I use the Corydon cannula designed for viscoexpression of a nucleus. It generates a vigorous flow from the subincisional area that fans out in all directions. You can press the cannula down on the nucleus to squish fluid up around the equator, and you can hook the surface of the nucleus to rotate it, freeing all attachments.
NUCLEUS RELOCATION
Nucleus relocation is a fancy term for getting the nucleus out of the fornix and into the open space in the middle of the capsular bag. This is the most dangerous part of cataract surgery. A common method for pulling a segment out of the fornix is to try to aspirate it with the phaco tip. Naturally, more vacuum is needed until it finally moves. If sudden penetration of the segment occurs because of its aspiration, the capsule can be caught in the phaco tip.
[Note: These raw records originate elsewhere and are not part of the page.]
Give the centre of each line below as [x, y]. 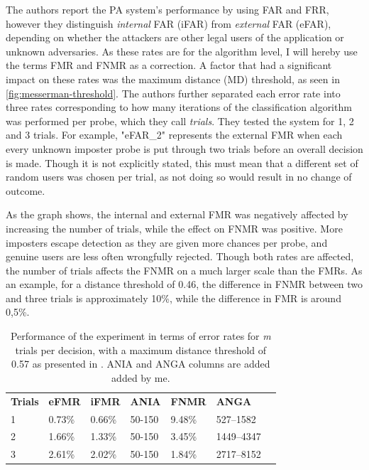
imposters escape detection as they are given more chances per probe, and [167, 242]
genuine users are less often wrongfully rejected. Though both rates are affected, [180, 256]
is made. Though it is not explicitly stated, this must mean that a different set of [182, 162]
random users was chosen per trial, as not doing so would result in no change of [179, 177]
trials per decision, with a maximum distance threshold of [141, 349]
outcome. [26, 190]
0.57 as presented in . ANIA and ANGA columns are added [141, 364]
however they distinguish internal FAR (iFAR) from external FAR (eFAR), [169, 23]
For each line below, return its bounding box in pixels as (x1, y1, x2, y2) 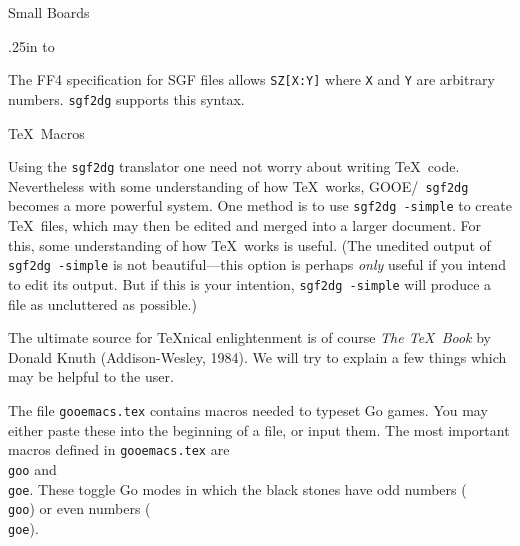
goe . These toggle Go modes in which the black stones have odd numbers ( (8, 478, 467, 499)
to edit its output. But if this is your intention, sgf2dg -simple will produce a (8, 273, 492, 294)
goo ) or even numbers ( (8, 498, 151, 519)
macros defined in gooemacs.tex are (8, 439, 230, 460)
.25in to (8, 35, 55, 56)
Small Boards (8, 2, 90, 22)
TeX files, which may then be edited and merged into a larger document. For (8, 215, 481, 236)
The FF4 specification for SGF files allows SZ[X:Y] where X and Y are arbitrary (8, 69, 495, 90)
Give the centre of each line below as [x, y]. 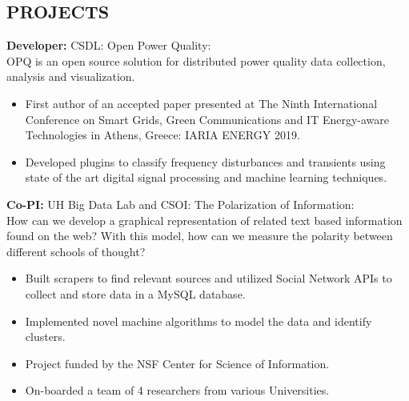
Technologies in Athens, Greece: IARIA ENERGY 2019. [162, 135]
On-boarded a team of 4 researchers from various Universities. [177, 390]
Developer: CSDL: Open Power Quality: [109, 45]
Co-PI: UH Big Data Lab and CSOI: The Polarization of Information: [180, 204]
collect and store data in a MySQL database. [135, 293]
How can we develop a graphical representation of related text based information [204, 220]
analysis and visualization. [71, 76]
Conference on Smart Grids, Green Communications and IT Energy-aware [207, 119]
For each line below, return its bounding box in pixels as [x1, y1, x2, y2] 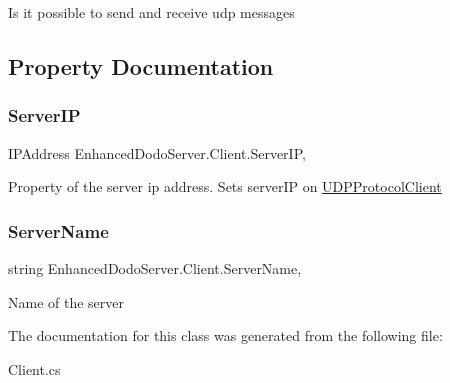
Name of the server [8, 291, 125, 312]
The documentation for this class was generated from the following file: [8, 325, 443, 346]
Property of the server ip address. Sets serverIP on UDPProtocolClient [8, 176, 442, 197]
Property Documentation [8, 50, 274, 81]
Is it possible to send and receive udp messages [8, 2, 295, 22]
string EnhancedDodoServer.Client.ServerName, [8, 258, 302, 278]
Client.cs [8, 358, 61, 379]
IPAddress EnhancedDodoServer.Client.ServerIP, [8, 142, 306, 163]
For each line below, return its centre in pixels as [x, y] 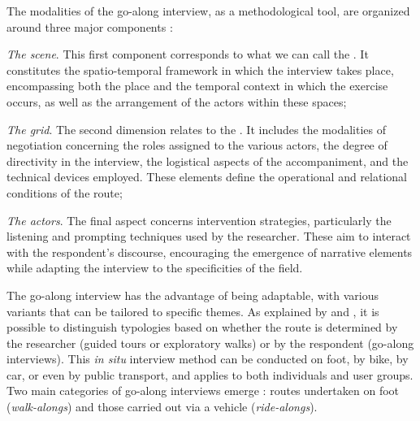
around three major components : [90, 26]
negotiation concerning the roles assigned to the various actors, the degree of [197, 145]
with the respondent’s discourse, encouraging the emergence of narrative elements [210, 252]
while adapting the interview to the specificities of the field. [155, 268]
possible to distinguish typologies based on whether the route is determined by [202, 327]
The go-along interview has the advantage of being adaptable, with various [193, 295]
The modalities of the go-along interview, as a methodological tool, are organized [208, 11]
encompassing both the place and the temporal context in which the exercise [197, 86]

Sometimes a surgeon will wave the phaco tip at the peripheral nucleus segment hoping to aspirate it, but winds up catching the anterior capsule instead.
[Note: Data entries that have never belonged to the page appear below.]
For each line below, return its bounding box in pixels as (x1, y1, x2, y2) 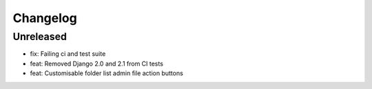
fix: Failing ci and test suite (30, 50, 106, 58)
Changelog (12, 10, 77, 26)
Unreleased (12, 30, 67, 43)
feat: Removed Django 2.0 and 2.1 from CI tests (30, 59, 163, 68)
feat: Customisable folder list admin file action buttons (30, 69, 184, 77)
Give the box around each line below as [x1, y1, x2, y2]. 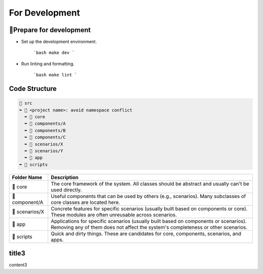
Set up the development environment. [21, 39, 97, 45]
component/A [12, 199, 43, 205]
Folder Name [12, 174, 42, 181]
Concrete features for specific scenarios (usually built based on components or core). [51, 205, 248, 212]
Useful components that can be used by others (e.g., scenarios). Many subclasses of [51, 193, 246, 200]
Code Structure [9, 85, 57, 93]
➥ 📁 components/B [24, 128, 66, 133]
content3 [9, 262, 27, 268]
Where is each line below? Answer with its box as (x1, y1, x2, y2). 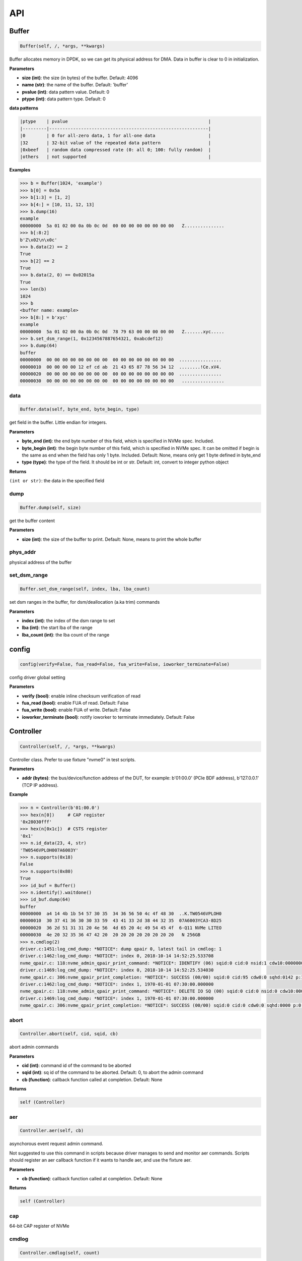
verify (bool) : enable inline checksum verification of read (22, 693, 141, 699)
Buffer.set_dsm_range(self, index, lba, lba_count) (20, 586, 150, 592)
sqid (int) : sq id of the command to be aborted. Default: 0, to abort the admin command (22, 1069, 203, 1075)
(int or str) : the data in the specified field (9, 478, 104, 484)
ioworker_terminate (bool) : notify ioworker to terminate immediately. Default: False (22, 714, 195, 720)
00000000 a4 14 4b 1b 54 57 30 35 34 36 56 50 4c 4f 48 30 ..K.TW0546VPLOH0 (20, 911, 222, 916)
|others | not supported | (20, 154, 211, 160)
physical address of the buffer (9, 559, 72, 565)
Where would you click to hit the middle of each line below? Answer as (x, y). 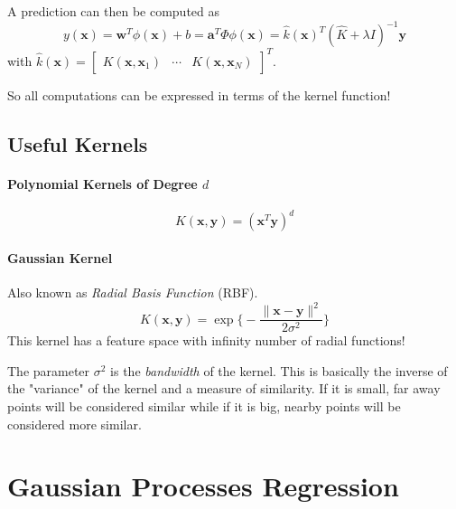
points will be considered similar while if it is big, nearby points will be (204, 406)
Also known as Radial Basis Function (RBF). (133, 292)
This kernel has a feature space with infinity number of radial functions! (206, 340)
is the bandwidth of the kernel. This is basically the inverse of (279, 370)
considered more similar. (74, 424)
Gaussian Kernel (60, 257)
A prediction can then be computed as (114, 11)
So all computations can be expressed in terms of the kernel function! (199, 94)
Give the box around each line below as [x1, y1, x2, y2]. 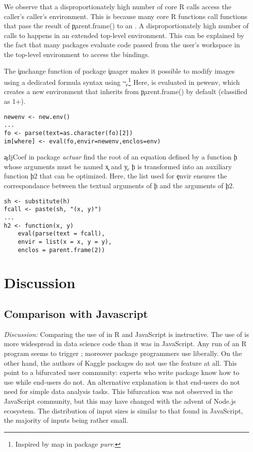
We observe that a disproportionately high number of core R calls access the [4, 1, 232, 11]
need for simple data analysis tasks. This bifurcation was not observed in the [4, 386, 233, 396]
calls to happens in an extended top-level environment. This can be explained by [4, 30, 244, 40]
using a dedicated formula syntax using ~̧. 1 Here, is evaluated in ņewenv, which [4, 76, 240, 87]
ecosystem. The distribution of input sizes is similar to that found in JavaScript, [4, 405, 243, 415]
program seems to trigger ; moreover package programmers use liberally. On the [4, 348, 242, 358]
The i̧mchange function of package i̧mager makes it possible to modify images [4, 65, 235, 76]
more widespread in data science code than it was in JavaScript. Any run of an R [4, 338, 247, 349]
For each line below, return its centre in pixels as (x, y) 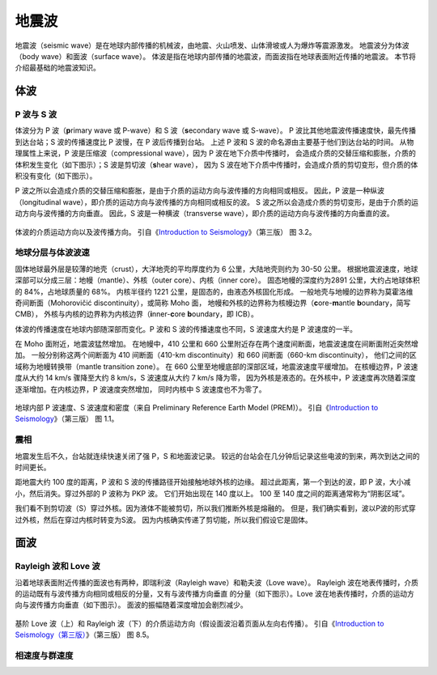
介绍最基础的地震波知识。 (57, 68)
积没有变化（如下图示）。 (56, 176)
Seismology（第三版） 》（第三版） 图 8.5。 (84, 635)
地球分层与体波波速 (53, 253)
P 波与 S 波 (36, 115)
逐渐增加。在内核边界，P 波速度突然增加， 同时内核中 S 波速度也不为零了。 (140, 389)
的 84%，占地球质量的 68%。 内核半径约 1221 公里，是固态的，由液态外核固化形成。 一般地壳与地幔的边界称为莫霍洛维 (214, 291)
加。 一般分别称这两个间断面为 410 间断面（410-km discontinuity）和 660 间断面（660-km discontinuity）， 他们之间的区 (216, 355)
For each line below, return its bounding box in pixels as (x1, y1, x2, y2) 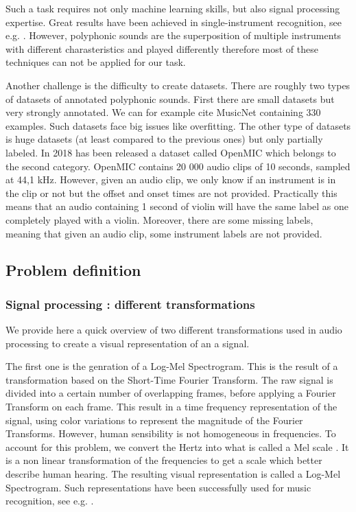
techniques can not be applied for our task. (5, 55, 186, 69)
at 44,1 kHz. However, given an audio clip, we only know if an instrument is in (5, 172, 336, 187)
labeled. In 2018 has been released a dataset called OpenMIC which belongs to (5, 145, 336, 159)
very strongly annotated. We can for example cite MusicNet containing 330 (5, 105, 321, 119)
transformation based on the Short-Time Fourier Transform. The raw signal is (5, 372, 333, 386)
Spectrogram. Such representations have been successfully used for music (5, 480, 311, 494)
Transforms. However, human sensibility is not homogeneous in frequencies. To (5, 426, 336, 441)
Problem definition (5, 259, 141, 281)

My technique is to remove a great portion of the nucleus using sculpting, the most simple technique available in phacoemulsification. I sculpt frequently because I need total control in this step. As long as the surgeon uses enough power, there are no stresses exerted on the bag. Too little power can push the nucleus which, of course, is stressful.
I sculpt the nucleus as wide as the capsulotomy, and right down to the posterior plate. The phaco tip can nudge the nucleus to rotate it for easier access and tissue removal (because of nucleus loosening, it is free to rotate easily and without stress).
STOP AND CHOP
Once sculpting is finished, I stop, and then chop—the stop and chop technique. I now use a curved, bulbous-tipped instrument called the Koch-Minami (K-M) Chopper (ASICO, Westmont, IL) (Figure 1). This chopper is designed to get behind the nucleus equator, between the cataract and the capsule. Once there, it can be swept from side to side to assure nucleus loosening. Manual loosening such as this is particularly helpful if fluid loosening proves insufficient.
In either case, the key to nucleus relocation is this: once a segment is freed, put the chopper behind the nucleus and pull it out into the middle of the capsule bag space where it can be emulsified while completely isolated from the capsule itself (Figure 2).
THE FINAL FRONTIER
There is still something I think many of us need to master—serenity and focus. We have the mechanical tools to eliminate almost every case of capsule rupture, but I am convinced that much of the time the event occurs because the surgeon is distracted—physically he may be there, but mentally, he pops off somewhere for a moment. I wish I could advise on how to eliminate human error from cataract surgery, but I am still trying to learn that myself.